You statement is a little imprecise because when you write
it's not clear if that's a sure event, an event that the random variables verify a priori with probability one (that is $P(U> X)=P(X> 0)=1$) or not. (For example, the event $U>0$ is indeed a sure event).
What follows seems to imply that $U> X$ is not a sure event, only a condition. But what about the other event ($X>0$)?. If that's also a condition, you should write it down as such. Elsewhere, you should stipulate that $f_X$ is not totally general but restricted to positive values. Otherwise the limit of the first integral would be wrong.
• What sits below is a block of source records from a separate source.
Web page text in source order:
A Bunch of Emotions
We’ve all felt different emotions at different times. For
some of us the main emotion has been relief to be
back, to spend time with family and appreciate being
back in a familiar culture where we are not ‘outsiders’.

Assuming the second alternative ($f_X$ is restricted to $\mathbb R_{>0}$), your result is correct (I don't know why you write $z$ instead of $v$ but that's not important) but also not surprising. If $U$ is exponential then it's memoryless , so thant $P(U>a+b|U>b)=P(U>a)$. And your result amounts to $$P(U> X+ z \mid U>X)=P(U>z)$$ which is an interesting generalization (already seen here), but basically the same thing.
Now, this is only true when $U,X$ are independent, because elsewhere the conditioning event would give some more (or less) information about $U$.
A simple counterexample. Let $X=\frac12 U$ (another exponential). Then the condition is a sure event, it can be dismissed and we get $$P(U> X+ z \mid U>X) =P(U> \frac12 U+ z)=P(U>2z) \ne P(U>z) $$